How about a temporary shower outside? Do you have a private area in the back of your house? My father had the same problem, and his solution was to tap into the feed to the outside hose spigot with a mixing valve and ran the outlet off the mixing valve through the spigot and hose to a shower head outside the house. He put up a tarp around the area for privacy. Added a little gravel base for drainage and a board to stand on and it worked well for him for the 10 days or so it took to remodel the bathroom.


----------



## 99th_Flyby (Dec 25, 2008)

I think it's best not to set up an outside shower. No hint of privacy with neighbors so close.

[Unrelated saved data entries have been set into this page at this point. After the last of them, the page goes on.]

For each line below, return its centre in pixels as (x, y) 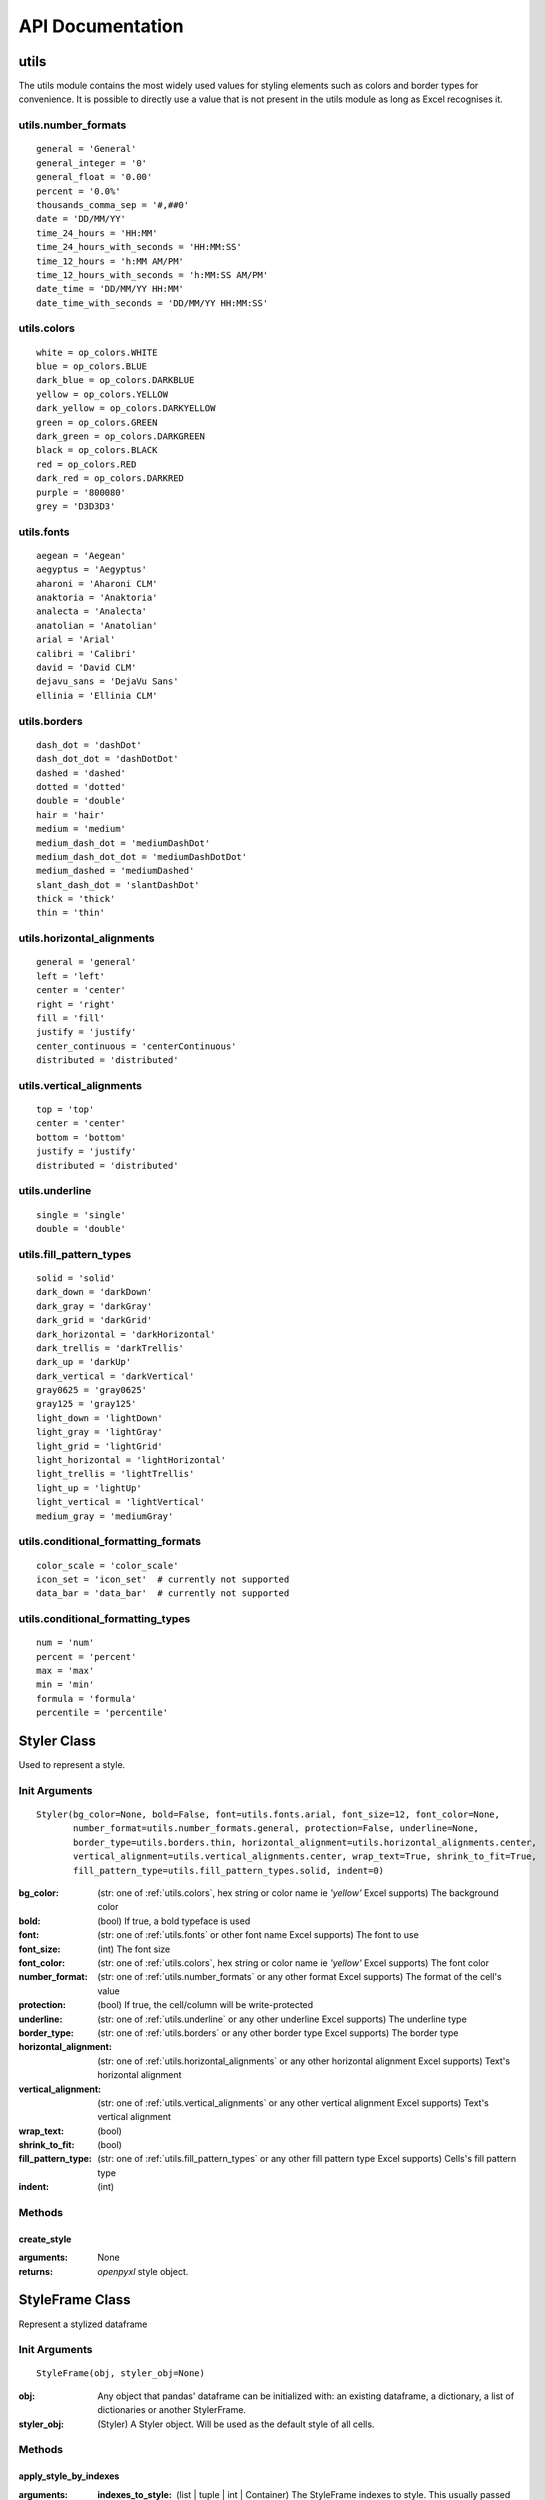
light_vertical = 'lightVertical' (120, 1502)
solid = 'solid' (76, 1278)
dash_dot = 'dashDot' (89, 744)
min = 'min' (65, 1684)
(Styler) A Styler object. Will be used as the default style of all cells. (236, 2424)
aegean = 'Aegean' (81, 555)
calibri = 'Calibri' (86, 653)
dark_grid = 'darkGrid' (94, 1320)
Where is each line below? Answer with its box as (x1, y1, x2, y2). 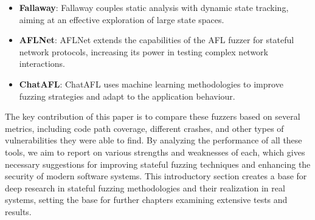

I don't think I'd be hitting a neighbor up to use the shower either. Just no comfort level here with either of those ideas. But I do appreciate the out-of-box thinking.:thumbsup: Besides, the wife has been wanting something done about that half bath thing for a while. It will take a little creativity, maybe even relocating the water heater. I'll have to see. Now that I have an option to install a not-too-expensive shower I can begin to look at how it will fit into the layout. Shouldn't be too hard.
thanks all!
Flyby out


----------



## Jim F (Mar 4, 2010)

My wife would like a temporary toilet while I finish the bathroom renovations. She says she pees herself walking all the way upstairs in the middle of the night.:laughing: I keep telling her the end is near.:thumbup:


----------



## 99th_Flyby (Dec 25, 2008)

Jim F said:


> My wife would like a temporary toilet while I finish the bathroom renovations. She says she pees herself walking all the way upstairs in the middle of the night.:laughing: I keep telling her the end is near.:thumbup:


With our remodeling of the main bathroom, my wife is looking forward to a vent fan. I asked her if it was to dissipate the steam coming from my hot showers? She replied it wasn't the steam from the shower she wanted gone. I can only speculate her meaning (as I didn't really want to ask what she meant).:icon_redface:
Flyby out


----------



## Ron6519 (Mar 28, 2007)

Why not add a shower to the basement bath before the renovation start's on the other bath?
Ron


----------



## 99th_Flyby (Dec 25, 2008)

Ron6519 said:


> Why not add a shower to the basement bath before the renovation start's on the other bath?
> Ron


That's the plan. 
Flyby out


----------